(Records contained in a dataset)
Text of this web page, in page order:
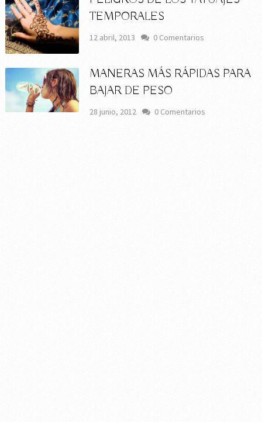
TEMPORALES
12 abril, 2013 0 Comentarios
MANERAS MÁS RÁPIDAS PARA
BAJAR DE PESO
28 junio, 2012 0 Comentarios
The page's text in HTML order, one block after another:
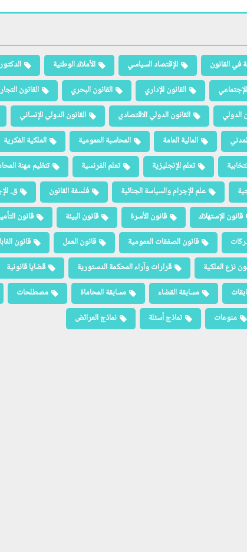
في القانون الإقتصاد السياسي الأملاك الوطنية
القانون الإداري القانون البحري القانون
الدولي القانون الدولي الاقتصادي القانون الدولي الإنساني
المالية العامة المحاسبة العمومية الملكية الفكرية
تعلم الإنجليزية تعلم الفرنسية تنظيم مهنة
علم الإجرام والسياسة الجنائية فلسفة القانون ق.
قانون الإستهلاك قانون الأسرة قانون البيئة قانون
قانون الصفقات العمومية قانون العمل قانون
نزع الملكية قرارات وآراء المحكمة الدستورية قضايا قانونية
مسابقة القضاء مسابقة المحاماة مصطلحات
منوعات نماذج أسئلة نماذج العرائض
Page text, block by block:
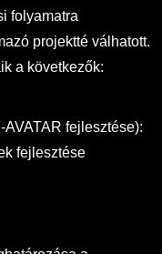
folyamatra
projektté válhatott.
a következők:
fejlesztése):
fejlesztése
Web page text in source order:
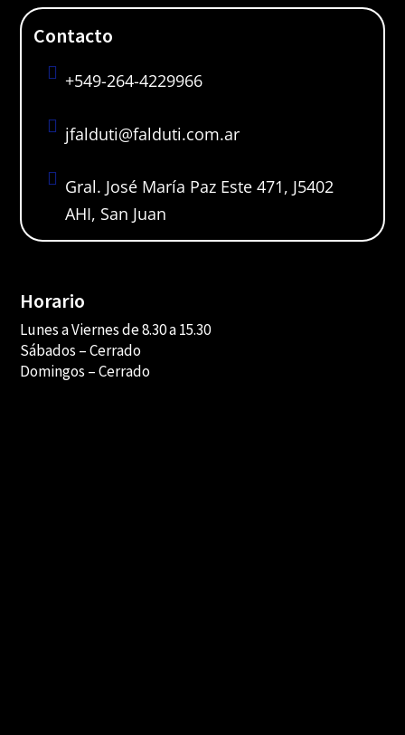
Contacto
 +549-264-4229966
 jfalduti@falduti.com.ar
 Gral. José María Paz Este 471, J5402
AHI, San Juan
Horario
Lunes a Viernes de 8.30 a 15.30
Sábados –Cerrado
Domingos – Cerrado
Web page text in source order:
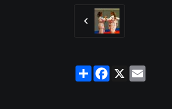
PartagerFacebook
X
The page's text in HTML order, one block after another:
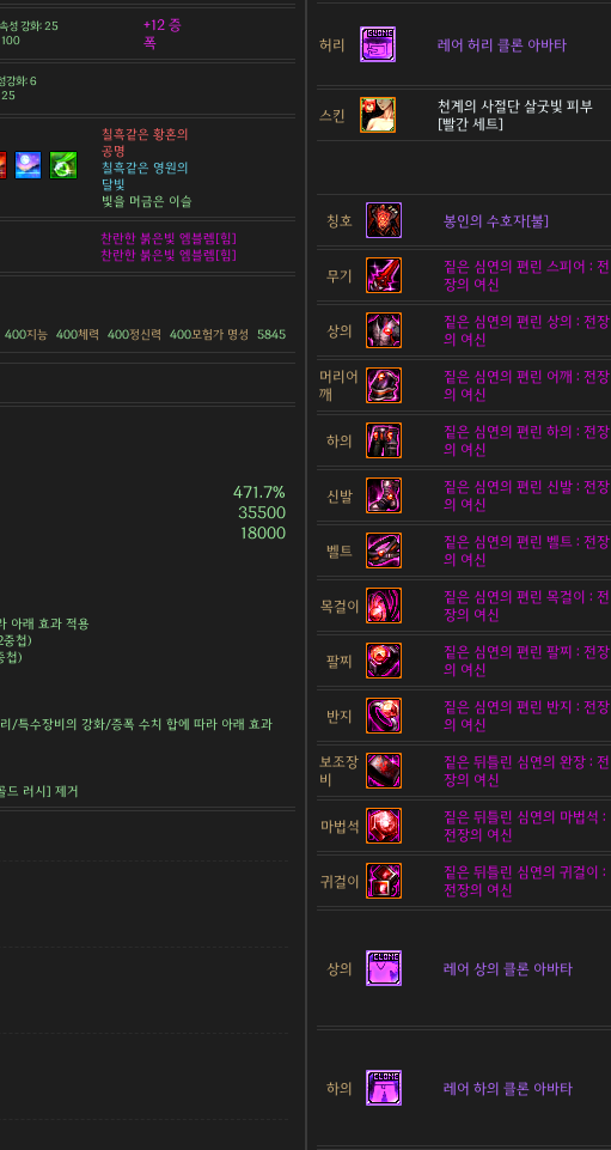
성 강화: 25
100
+12 증
폭
강화: 6
25
칠흑같은 황혼의
공명
칠흑같은 영원의
달빛
빛을 머금은 이슬
찬란한 붉은빛 엠블렘[힘]
찬란한 붉은빛 엠블렘[힘]
400지능 400체력 400정신력 400모험가 명성 5845
471.7%
35500
18000
아래 효과 적용
중첩)
첩)
/특수장비의 강화/증폭 수치 합에 따라 아래 효과
드 러시] 제거
허리 레어 허리 클론 아바타
스킨
천계의 사절단 살굿빛 피부
[빨간 세트]
칭호 봉인의 수호자[불]
무기
짙은 심연의 편린 스피어 : 전
장의 여신
상의
짙은 심연의 편린 상의 : 전장
의 여신
머리어
깨
짙은 심연의 편린 어깨 : 전장
의 여신
하의
짙은 심연의 편린 하의 : 전장
의 여신
신발
짙은 심연의 편린 신발 : 전장
의 여신
벨트
짙은 심연의 편린 벨트 : 전장
의 여신
목걸이
짙은 심연의 편린 목걸이 : 전
장의 여신
팔찌
짙은 심연의 편린 팔찌 : 전장
의 여신
반지
짙은 심연의 편린 반지 : 전장
의 여신
보조장
비
짙은 뒤틀린 심연의 완장 : 전
장의 여신
마법석
짙은 뒤틀린 심연의 마법석 :
전장의 여신
귀걸이
짙은 뒤틀린 심연의 귀걸이 :
전장의 여신
상의 레어 상의 클론 아바타
하의 레어 하의 클론 아바타
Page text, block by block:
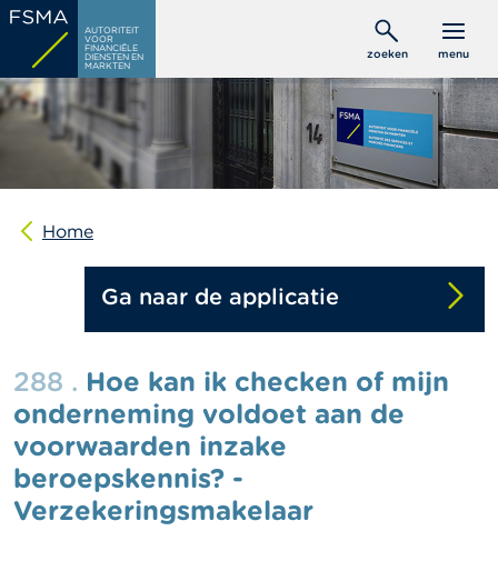
Overslaan
naar
de
inhoud
AUTORITEIT
VOOR
FINANCIËLE
DIENSTEN EN
MARKTEN
zoeken menu
C
s
u
m
t
n
s
i
o
n
e
l
e
Home
Ga naar de applicatie
288 . Hoe kan ik checken of mijn
onderneming voldoet aan de
voorwaarden inzake
beroepskennis? -
Verzekeringsmakelaar
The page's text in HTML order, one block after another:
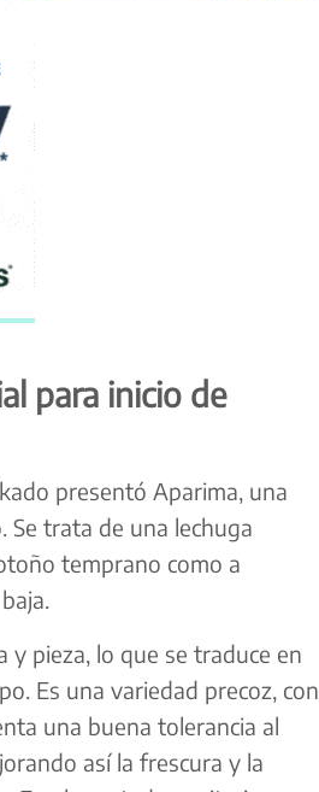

| WORK ORDER |
Every entry above needs to be printed again exactly, with its pictures left out.

| OUTPUT |
Text of this web page, in page order:
TEMPORALES
12 abril, 2013 0 Comentarios
MANERAS MÁS RÁPIDAS PARA
BAJAR DE PESO
28 junio, 2012 0 Comentarios
The page's text in HTML order, one block after another:
في القانون الإقتصاد السياسي الأملاك الوطنية
القانون الإداري القانون البحري القانون
الدولي القانون الدولي الاقتصادي القانون الدولي الإنساني
المالية العامة المحاسبة العمومية الملكية الفكرية
تعلم الإنجليزية تعلم الفرنسية تنظيم مهنة
علم الإجرام والسياسة الجنائية فلسفة القانون ق.
قانون الإستهلاك قانون الأسرة قانون البيئة قانون
قانون الصفقات العمومية قانون العمل قانون
نزع الملكية قرارات وآراء المحكمة الدستورية قضايا قانونية
مسابقة القضاء مسابقة المحاماة مصطلحات
منوعات نماذج أسئلة نماذج العرائض
Page text, block by block:
folyamatra
projektté válhatott.
a következők:
fejlesztése):
fejlesztése
Web page text in source order:
Contacto
 +549-264-4229966
 jfalduti@falduti.com.ar
 Gral. José María Paz Este 471, J5402
AHI, San Juan
Horario
Lunes a Viernes de 8.30 a 15.30
Sábados –Cerrado
Domingos – Cerrado
Web page text in source order:
PartagerFacebook
X
The page's text in HTML order, one block after another:
성 강화: 25
100
+12 증
폭
강화: 6
25
칠흑같은 황혼의
공명
칠흑같은 영원의
달빛
빛을 머금은 이슬
찬란한 붉은빛 엠블렘[힘]
찬란한 붉은빛 엠블렘[힘]
400지능 400체력 400정신력 400모험가 명성 5845
471.7%
35500
18000
아래 효과 적용
중첩)
첩)
/특수장비의 강화/증폭 수치 합에 따라 아래 효과
드 러시] 제거
허리 레어 허리 클론 아바타
스킨
천계의 사절단 살굿빛 피부
[빨간 세트]
칭호 봉인의 수호자[불]
무기
짙은 심연의 편린 스피어 : 전
장의 여신
상의
짙은 심연의 편린 상의 : 전장
의 여신
머리어
깨
짙은 심연의 편린 어깨 : 전장
의 여신
하의
짙은 심연의 편린 하의 : 전장
의 여신
신발
짙은 심연의 편린 신발 : 전장
의 여신
벨트
짙은 심연의 편린 벨트 : 전장
의 여신
목걸이
짙은 심연의 편린 목걸이 : 전
장의 여신
팔찌
짙은 심연의 편린 팔찌 : 전장
의 여신
반지
짙은 심연의 편린 반지 : 전장
의 여신
보조장
비
짙은 뒤틀린 심연의 완장 : 전
장의 여신
마법석
짙은 뒤틀린 심연의 마법석 :
전장의 여신
귀걸이
짙은 뒤틀린 심연의 귀걸이 :
전장의 여신
상의 레어 상의 클론 아바타
하의 레어 하의 클론 아바타
Page text, block by block:
Overslaan
naar
de
inhoud
AUTORITEIT
VOOR
FINANCIËLE
DIENSTEN EN
MARKTEN
zoeken menu
C
s
u
m
t
n
s
i
o
n
e
l
e
Home
Ga naar de applicatie
288 . Hoe kan ik checken of mijn
onderneming voldoet aan de
voorwaarden inzake
beroepskennis? -
Verzekeringsmakelaar
The page's text in HTML order, one block after another:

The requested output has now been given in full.